# Bilbao to Valencia



## ChrisWade (Jul 3, 2006)

We're catching the (last?) ferry Portsmouth-Bilbao on Sunday 20th Dec. On arrival, we want to get as quickly as possible down to Kiko at Oliva. We're aiming at doing it in one day, but are probably pushing it at that. 

Does anyone have experience of the route (expecting our satnav to take us Bilbao-Zaragoza-Valencia) - is it quick or slow etc . - and do you know of a safe place to stop for a few hours sleep (probably off the A23 Zaragoza-Valencia) if we don't make it the whole way?


----------



## linal (Mar 14, 2006)

Hi ChrisWade can be done in a day easily. 
If you use the toll motorway down to Zaragoza it will be faster tho I usually use the non toll route.
If my memory serves me well the ferry gets in early morning which will give you plenty daylight driving time.

Enjoy Alex.


----------



## javea (Jun 8, 2007)

linal said:


> Hi ChrisWade can be done in a day easily.
> If you use the toll motorway down to Zaragoza it will be faster tho I usually use the non toll route.
> 
> Enjoy Alex.


Agree with linal (Alex). No problem in one day, there is a new free dual carriageway (motorway standard) all the way from Zaragoza to Sagunto just north of Valencia. If you do feel you need to stop there is a 24 hour petrol station at Sarrion and you can park on a large expanse of (dusty) parking area between the petrol station and the ITV testing facility behind.
Bear in mind not too many fuel stations actually on this new road, if I am getting low after Zaragoza I fill up again at Sarrion no problem then to Javea or Oliva.

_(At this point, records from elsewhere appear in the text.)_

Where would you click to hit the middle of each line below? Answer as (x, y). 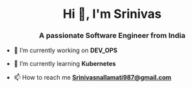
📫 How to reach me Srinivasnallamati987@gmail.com (93, 78)
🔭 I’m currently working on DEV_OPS (65, 50)
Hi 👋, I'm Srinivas (112, 14)
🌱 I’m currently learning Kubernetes (65, 64)
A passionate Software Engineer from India (112, 36)
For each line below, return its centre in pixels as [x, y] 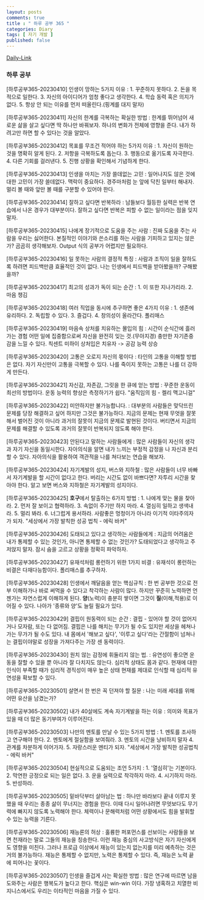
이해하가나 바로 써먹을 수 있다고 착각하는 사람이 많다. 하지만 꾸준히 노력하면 [102, 591]
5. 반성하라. [20, 783]
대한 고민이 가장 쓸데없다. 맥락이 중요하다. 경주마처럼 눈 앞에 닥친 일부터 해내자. [100, 182]
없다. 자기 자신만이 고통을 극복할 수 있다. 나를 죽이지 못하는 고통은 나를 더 [99, 364]
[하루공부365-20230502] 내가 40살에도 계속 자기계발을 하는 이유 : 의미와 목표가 [102, 711]
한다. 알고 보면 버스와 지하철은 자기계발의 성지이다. [78, 485]
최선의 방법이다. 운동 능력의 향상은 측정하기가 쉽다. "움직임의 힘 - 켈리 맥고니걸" [101, 393]
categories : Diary [30, 29]
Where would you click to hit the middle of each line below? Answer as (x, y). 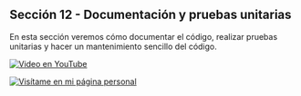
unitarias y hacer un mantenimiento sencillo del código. (113, 46)
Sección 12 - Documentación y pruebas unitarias (150, 15)
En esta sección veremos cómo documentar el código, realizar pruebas (144, 36)
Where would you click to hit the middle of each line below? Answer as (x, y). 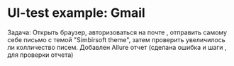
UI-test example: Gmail (76, 13)
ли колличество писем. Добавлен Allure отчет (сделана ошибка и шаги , (117, 47)
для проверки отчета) (40, 55)
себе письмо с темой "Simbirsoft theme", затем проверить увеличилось (116, 39)
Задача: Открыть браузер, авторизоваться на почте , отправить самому (117, 32)
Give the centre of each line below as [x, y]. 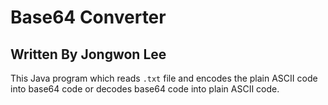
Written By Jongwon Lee [88, 54]
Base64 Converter [88, 17]
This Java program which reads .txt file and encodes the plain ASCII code [164, 78]
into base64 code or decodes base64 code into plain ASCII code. [145, 89]

I once did Bordeaux to Javea in one day, although I wouldn't like to do that too often!

Regards,

Mike


----------



## SidT (May 9, 2005)

Hi Chriswade. We came across from Biarritz 2 weeks ago. the A23 from Zaragoza 200 miles of fast, free, quiet motorway. we did the 411 mile trip from Biarritz to Benicassim comfortably in a day.
Cheers Sid


----------



## teemyob (Nov 22, 2005)

ChrisWade said:


> We're catching the (last?) ferry Portsmouth-Bilbao on Sunday 20th Dec. On arrival, we want to get as quickly as possible down to Kiko at Oliva. We're aiming at doing it in one day, but are probably pushing it at that.
> 
> Does anyone have experience of the route (expecting our satnav to take us Bilbao-Zaragoza-Valencia) - is it quick or slow etc . - and do you know of a safe place to stop for a few hours sleep (probably off the A23 Zaragoza-Valencia) if we don't make it the whole way?

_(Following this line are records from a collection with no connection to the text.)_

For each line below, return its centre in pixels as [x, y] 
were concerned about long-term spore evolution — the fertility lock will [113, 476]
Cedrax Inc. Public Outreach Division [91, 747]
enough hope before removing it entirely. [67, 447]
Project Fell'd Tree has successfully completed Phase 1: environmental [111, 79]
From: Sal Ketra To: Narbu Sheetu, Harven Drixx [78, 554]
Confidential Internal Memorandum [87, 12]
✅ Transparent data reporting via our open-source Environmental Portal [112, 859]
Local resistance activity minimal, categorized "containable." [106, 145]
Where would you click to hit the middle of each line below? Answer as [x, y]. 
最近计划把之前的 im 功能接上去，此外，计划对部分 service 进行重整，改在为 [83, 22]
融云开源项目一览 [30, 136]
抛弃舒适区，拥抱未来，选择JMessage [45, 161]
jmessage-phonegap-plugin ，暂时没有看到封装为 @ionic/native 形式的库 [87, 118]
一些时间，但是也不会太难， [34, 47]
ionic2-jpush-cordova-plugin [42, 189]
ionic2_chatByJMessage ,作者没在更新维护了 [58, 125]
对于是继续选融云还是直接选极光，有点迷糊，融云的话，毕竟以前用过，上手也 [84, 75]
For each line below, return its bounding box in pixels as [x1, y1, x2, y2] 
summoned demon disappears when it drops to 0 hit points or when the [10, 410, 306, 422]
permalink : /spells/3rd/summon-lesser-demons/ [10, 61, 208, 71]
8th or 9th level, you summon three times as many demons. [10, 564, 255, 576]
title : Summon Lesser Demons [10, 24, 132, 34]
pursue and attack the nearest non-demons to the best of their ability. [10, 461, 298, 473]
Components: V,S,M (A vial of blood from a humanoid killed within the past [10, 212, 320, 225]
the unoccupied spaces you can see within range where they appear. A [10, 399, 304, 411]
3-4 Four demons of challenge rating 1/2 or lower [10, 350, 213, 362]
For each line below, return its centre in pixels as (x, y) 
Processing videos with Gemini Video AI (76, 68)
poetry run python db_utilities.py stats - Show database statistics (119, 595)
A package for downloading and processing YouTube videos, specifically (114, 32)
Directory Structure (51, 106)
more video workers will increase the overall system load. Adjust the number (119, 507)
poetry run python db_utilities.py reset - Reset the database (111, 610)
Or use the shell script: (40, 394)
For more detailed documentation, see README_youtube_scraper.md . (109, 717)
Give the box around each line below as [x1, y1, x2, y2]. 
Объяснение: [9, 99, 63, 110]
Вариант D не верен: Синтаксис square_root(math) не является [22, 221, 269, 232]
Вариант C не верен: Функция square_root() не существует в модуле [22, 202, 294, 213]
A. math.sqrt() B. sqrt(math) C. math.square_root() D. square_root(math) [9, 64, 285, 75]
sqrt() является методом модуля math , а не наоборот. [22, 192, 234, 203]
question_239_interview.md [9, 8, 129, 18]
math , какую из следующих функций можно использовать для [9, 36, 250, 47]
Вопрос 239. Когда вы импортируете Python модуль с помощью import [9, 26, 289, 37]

Wonder how the sailing went?


----------



## searider (Jul 8, 2008)

*bilbao valencia*

hi we always use teruel third turnoff sign on entering teruel look right at roundabout large car lorry park front of sports center supermarket at bottom end police up down all night tthen back out same way next morning heading valencia then ring road


----------



## ChrisWade (Jul 3, 2006)

*Smooth sailing*

This reply may be a little late as we've just got back!

The Dec 20 sailing with P&O to Bilbao was fairly smooth, but the boat was very tired and in need of an urgent refit. As with all ferries, the food was ghastly and there was nothing to do but walk around and read books. I wasn't going to pay double the land rate for movies that I've already seen.

We'll not go that route again until P&O gets a better & quicker boat. We will try the Brittany Ferries 24 hour crossing to Santander if they have it running at the right time. It wasn't available for this trip.

Driving Bilbao-Oliva in a day was comfortable, although would be tiring for older folks at slower speeds (we were on the speed limit all day in our current model Sprinter-based van, which is pretty quick). Road works and traffic in the Bilbao morning rush hour delayed our get-away from the port by at least an hour. These delays will be ongoing for some months.


----------